**Recorded data**.

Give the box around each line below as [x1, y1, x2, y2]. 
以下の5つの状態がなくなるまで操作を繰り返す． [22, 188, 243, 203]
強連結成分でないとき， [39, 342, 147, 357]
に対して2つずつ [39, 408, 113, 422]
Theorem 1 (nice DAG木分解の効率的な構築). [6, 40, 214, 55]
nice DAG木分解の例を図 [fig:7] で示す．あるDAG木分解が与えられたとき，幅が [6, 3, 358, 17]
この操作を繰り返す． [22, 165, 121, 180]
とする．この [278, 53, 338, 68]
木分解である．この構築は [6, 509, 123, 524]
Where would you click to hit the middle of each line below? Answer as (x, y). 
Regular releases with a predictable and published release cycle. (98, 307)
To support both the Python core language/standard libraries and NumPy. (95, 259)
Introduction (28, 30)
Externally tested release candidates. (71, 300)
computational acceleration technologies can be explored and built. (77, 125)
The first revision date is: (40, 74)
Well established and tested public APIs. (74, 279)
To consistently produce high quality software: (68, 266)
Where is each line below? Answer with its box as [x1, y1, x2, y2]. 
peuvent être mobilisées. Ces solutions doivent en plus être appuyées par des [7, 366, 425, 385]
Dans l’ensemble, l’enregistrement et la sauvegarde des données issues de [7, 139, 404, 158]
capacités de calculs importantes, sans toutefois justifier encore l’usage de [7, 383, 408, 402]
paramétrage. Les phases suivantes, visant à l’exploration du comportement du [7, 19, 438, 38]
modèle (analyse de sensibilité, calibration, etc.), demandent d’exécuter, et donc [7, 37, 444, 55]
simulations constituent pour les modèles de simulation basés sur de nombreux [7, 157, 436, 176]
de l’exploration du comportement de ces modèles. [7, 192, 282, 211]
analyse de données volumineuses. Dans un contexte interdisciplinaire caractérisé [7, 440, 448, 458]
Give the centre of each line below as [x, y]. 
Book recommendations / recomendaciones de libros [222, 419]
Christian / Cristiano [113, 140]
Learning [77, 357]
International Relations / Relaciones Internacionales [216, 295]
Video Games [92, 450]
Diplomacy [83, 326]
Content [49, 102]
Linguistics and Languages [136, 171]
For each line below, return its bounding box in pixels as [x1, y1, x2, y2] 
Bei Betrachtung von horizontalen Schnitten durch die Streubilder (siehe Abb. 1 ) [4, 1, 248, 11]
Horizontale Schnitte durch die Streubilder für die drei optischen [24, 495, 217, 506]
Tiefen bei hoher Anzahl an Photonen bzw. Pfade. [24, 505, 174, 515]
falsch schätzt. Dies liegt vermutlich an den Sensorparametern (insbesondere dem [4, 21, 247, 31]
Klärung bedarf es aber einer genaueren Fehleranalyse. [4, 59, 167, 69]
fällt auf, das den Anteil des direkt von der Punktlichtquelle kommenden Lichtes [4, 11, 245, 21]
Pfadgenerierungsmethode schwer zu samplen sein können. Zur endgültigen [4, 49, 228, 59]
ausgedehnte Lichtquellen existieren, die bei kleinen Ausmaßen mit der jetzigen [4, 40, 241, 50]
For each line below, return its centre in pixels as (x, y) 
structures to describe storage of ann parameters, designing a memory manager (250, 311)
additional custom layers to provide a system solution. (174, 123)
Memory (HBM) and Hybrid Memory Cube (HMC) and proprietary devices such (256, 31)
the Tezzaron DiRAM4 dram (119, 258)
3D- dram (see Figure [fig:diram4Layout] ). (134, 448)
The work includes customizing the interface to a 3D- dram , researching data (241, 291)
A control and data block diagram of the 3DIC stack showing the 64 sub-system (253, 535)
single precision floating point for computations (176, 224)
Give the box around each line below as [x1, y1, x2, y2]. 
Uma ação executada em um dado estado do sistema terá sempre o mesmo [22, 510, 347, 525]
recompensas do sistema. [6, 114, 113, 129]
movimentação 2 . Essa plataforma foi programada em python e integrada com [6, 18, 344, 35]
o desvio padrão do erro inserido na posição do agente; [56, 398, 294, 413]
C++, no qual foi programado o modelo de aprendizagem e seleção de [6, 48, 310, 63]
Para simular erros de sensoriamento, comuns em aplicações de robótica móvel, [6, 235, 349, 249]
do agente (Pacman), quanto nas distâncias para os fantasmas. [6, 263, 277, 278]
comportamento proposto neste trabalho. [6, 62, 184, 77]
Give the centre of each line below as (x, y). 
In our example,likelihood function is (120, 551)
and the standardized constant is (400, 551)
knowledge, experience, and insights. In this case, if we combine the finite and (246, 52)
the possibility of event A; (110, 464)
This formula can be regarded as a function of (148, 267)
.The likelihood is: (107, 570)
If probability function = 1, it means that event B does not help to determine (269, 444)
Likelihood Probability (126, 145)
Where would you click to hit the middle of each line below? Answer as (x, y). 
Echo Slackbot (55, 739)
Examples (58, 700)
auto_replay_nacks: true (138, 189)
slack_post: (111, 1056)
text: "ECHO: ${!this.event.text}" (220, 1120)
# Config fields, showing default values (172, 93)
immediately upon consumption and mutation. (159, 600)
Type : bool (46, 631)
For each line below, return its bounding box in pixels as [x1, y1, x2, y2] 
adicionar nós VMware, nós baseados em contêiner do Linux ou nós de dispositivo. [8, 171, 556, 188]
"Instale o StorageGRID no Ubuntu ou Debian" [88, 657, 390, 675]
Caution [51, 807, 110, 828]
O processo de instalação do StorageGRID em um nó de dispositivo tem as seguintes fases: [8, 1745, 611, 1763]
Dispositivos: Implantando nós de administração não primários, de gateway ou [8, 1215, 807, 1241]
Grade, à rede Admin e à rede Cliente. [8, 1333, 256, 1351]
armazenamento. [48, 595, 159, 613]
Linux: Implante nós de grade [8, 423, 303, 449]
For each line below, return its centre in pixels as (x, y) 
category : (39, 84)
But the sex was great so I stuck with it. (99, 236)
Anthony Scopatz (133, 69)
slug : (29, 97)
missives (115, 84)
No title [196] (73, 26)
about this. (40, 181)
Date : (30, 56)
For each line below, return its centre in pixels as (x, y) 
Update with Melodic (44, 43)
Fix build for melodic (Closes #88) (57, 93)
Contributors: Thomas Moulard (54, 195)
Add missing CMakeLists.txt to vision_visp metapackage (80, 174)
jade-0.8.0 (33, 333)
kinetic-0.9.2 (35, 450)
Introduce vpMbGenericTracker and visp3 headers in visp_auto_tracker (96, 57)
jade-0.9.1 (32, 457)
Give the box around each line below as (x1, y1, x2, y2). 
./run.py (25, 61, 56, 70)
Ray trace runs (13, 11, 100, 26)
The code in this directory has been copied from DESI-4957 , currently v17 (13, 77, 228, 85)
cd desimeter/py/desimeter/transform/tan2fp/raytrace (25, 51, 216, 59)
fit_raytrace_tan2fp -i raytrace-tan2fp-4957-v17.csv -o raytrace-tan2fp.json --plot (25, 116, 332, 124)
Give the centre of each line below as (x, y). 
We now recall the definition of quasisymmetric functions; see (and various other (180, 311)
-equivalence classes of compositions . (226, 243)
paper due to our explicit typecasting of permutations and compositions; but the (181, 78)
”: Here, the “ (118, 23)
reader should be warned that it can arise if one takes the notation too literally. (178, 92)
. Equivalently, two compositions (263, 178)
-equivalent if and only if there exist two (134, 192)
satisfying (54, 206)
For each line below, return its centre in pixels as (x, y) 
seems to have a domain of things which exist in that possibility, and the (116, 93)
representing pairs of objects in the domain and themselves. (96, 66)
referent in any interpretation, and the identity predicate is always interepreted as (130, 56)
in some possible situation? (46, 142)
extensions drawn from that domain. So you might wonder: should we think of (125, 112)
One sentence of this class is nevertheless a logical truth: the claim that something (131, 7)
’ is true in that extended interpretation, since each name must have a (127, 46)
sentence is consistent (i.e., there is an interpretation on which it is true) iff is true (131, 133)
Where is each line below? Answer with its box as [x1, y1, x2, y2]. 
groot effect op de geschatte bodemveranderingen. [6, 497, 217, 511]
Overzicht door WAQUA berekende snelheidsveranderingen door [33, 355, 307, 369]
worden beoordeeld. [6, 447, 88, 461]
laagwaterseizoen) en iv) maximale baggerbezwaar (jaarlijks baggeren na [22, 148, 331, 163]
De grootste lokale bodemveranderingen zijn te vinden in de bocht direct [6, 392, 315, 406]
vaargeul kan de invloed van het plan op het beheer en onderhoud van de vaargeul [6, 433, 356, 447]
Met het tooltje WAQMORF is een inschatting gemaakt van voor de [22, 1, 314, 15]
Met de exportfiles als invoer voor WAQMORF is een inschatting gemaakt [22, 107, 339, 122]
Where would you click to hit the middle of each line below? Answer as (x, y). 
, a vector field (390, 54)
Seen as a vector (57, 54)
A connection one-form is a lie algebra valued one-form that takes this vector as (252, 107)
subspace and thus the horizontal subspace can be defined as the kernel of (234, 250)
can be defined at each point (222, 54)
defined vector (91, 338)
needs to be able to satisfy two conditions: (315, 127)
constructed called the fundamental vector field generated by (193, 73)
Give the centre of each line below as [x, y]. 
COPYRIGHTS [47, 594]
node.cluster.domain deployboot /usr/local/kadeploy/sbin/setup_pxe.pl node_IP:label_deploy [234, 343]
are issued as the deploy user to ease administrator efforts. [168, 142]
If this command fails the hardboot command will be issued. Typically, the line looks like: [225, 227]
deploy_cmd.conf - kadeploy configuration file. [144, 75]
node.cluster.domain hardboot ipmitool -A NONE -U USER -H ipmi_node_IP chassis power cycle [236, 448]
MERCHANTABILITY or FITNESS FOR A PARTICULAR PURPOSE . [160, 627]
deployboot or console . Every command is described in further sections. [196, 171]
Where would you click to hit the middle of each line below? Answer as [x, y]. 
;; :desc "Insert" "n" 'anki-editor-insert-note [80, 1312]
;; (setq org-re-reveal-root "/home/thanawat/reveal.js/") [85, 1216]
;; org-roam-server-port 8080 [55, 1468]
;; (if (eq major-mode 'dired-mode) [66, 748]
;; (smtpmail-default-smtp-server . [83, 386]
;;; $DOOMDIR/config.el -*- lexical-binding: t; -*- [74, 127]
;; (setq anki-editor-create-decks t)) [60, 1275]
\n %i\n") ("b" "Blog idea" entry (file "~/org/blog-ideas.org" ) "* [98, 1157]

**Your task**.
What you give back must be the stretch above, starting at the line with "ausgedehnte Lichtquellen existieren, die" and ending at the line with "The work includes", copied exactly.

**Response box**.
ausgedehnte Lichtquellen existieren, die bei kleinen Ausmaßen mit der jetzigen [4, 40, 241, 50]
For each line below, return its centre in pixels as (x, y) 
structures to describe storage of ann parameters, designing a memory manager (250, 311)
additional custom layers to provide a system solution. (174, 123)
Memory (HBM) and Hybrid Memory Cube (HMC) and proprietary devices such (256, 31)
the Tezzaron DiRAM4 dram (119, 258)
3D- dram (see Figure [fig:diram4Layout] ). (134, 448)
The work includes customizing the interface to a 3D- dram , researching data (241, 291)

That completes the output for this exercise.